Kör oğlu kendi kendine söylendi:
"Bu nasıl garip tecellidir. Babamın ve bütün mazlumların öcünü alacağım, Bolu Beyi'nin ölümü benim elimden olacak. Ama benim ölümüm de bacısın elinden mi olacak?"

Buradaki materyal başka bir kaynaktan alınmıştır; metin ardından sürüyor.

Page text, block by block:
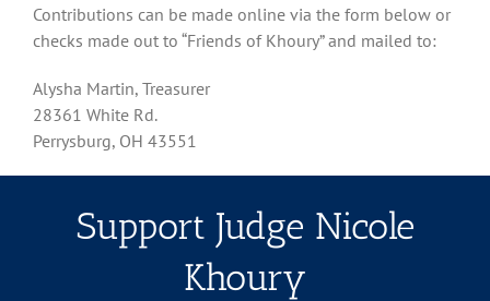
Contributions can be made online via the form below or
checks made out to “Friends of Khoury” and mailed to:
Alysha Martin, Treasurer
28361 White Rd.
Perrysburg, OH 43551
Support Judge Nicole
Khoury
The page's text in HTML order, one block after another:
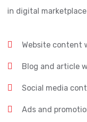
in digital
Website content
Blog and article
Social media
Ads and
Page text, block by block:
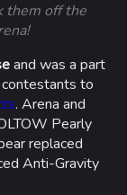
them off the
and was a part
to
. Arena and
Pearly
replaced
Anti-Gravity
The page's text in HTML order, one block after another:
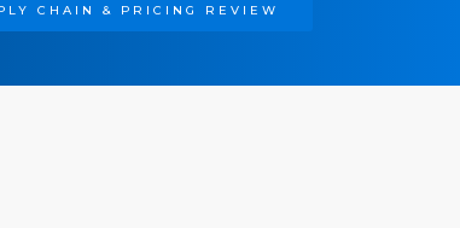
CHAIN & PRICING REVIEW
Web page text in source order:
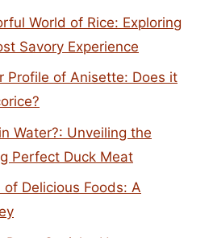
World of Rice: Exploring
Savory Experience
Profile of Anisette: Does it
Water?: Unveiling the
Perfect Duck Meat
Delicious Foods: A

Ne gam? O yüceler yücesi Mevlâ'nın ağlattığı gibi güldüreceğine de inananlardandı. Orada söyledi. Bakalım ne söyledi.
Dünyayı zulüm alırdı
Gün doğmaz öyle kalırdı
Aşıklar mecnun olurdu
Sevdiğini görmeseydi
Söyledi de söyledi. O günden sonra Köroğlu uykuyu döneği kaybetmişti. Döne diyor da başka bir şey demiyordu. Döne'nin aşkı ile sazını alıyor koşmalar semâîler söylüyordu:
"...Köroğlu çıktı köşküne
Çok yardım eder düşküne
Şirin Döne'nin aşkına
Yarenler mey doldursun mey"
Köroğlu Döne'nin aşkıyla sarhoştu. Nice günler geceler yandı tutuştu. Gel gör ki Döne de Köroğlu'ndan farksızdı. Köroğlu'nun adın duymuş, gördüğünde vurulmuş ama Bolu Beyi'nin şerrinden korkup belli etmemişti. Sonunda bıçak kemiğe dayandı. Döne kuşun kanadıyla "Gel beni kaçır" diye bir haber uçurdu. Gayri Köroğlu'nu ve altındaki kıratı kim tutabilirdi?

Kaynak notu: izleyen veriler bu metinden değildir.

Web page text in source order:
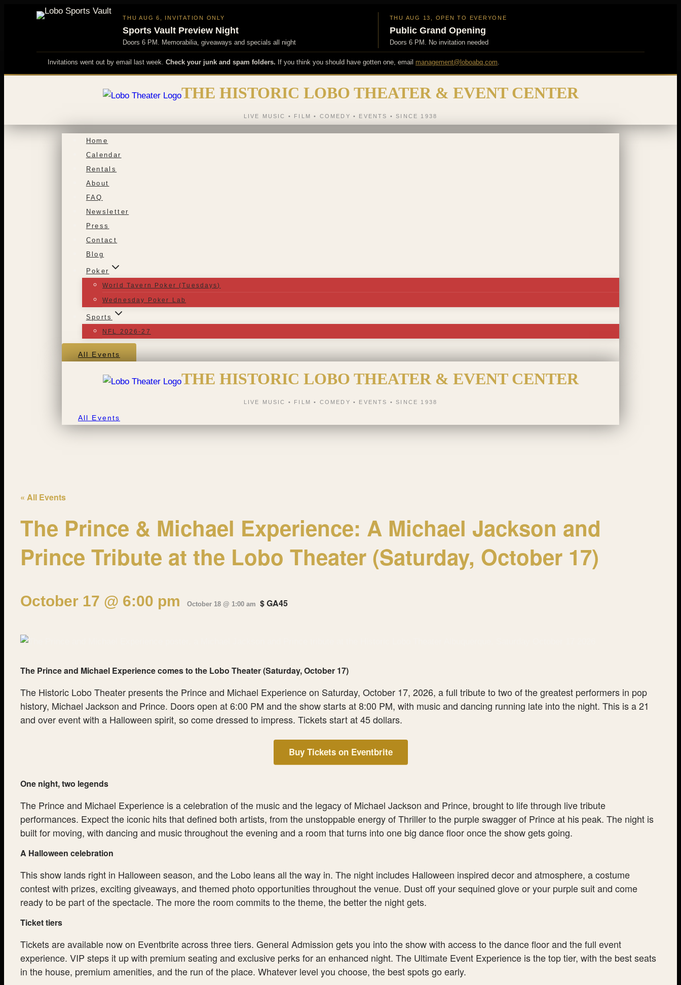
THU AUG 6, INVITATION ONLY
Sports Vault Preview Night
Doors 6 PM. Memorabilia, giveaways and specials all night
THU AUG 13, OPEN TO EVERYONE
Public Grand Opening
Doors 6 PM. No invitation needed
Invitations went out by email last week. Check your junk and spam folders. If you think you should have gotten one, email management@loboabq.com.
THE HISTORIC LOBO THEATER & EVENT CENTER
LIVE MUSIC • FILM • COMEDY • EVENTS • SINCE 1938
Home
Calendar
Rentals
About
FAQ
Newsletter
Press
Contact
Blog
Poker
World Tavern Poker (Tuesdays)
Wednesday Poker Lab
Sports
NFL 2026-27
All Events
THE HISTORIC LOBO THEATER & EVENT CENTER
LIVE MUSIC • FILM • COMEDY • EVENTS • SINCE 1938
All Events
« All Events
The Prince & Michael Experience: A Michael Jackson and
Prince Tribute at the Lobo Theater (Saturday, October 17)
October 17 @ 6:00 pm October 18 @ 1:00 am $ GA45
The Prince and Michael Experience comes to the Lobo Theater (Saturday, October 17)
The Historic Lobo Theater presents the Prince and Michael Experience on Saturday, October 17, 2026, a full tribute to two of the greatest performers in pop
history, Michael Jackson and Prince. Doors open at 6:00 PM and the show starts at 8:00 PM, with music and dancing running late into the night. This is a 21
and over event with a Halloween spirit, so come dressed to impress. Tickets start at 45 dollars.
Buy Tickets on Eventbrite
One night, two legends
The Prince and Michael Experience is a celebration of the music and the legacy of Michael Jackson and Prince, brought to life through live tribute
performances. Expect the iconic hits that defined both artists, from the unstoppable energy of Thriller to the purple swagger of Prince at his peak. The night is
built for moving, with dancing and music throughout the evening and a room that turns into one big dance floor once the show gets going.
A Halloween celebration
This show lands right in Halloween season, and the Lobo leans all the way in. The night includes Halloween inspired decor and atmosphere, a costume
contest with prizes, exciting giveaways, and themed photo opportunities throughout the venue. Dust off your sequined glove or your purple suit and come
ready to be part of the spectacle. The more the room commits to the theme, the better the night gets.
Ticket tiers
Tickets are available now on Eventbrite across three tiers. General Admission gets you into the show with access to the dance floor and the full event
experience. VIP steps it up with premium seating and exclusive perks for an enhanced night. The Ultimate Event Experience is the top tier, with the best seats
in the house, premium amenities, and the run of the place. Whatever level you choose, the best spots go early.

Neyse uzatmayalım hikayeti, vermeyelim zahmeti, sözüm nihayeti, olan oldu: Türlü planlar serüvenler sonucu Köroğlu, Döne Nigar'la Bolu Beyi'nin nar bahçesinde buluştu. Atının terkinse bindirdi. Kırat rüzgar gibi uçmaya başladı. Bey'in askerleri peşlerine düşmüştü. Döne korkuyordu.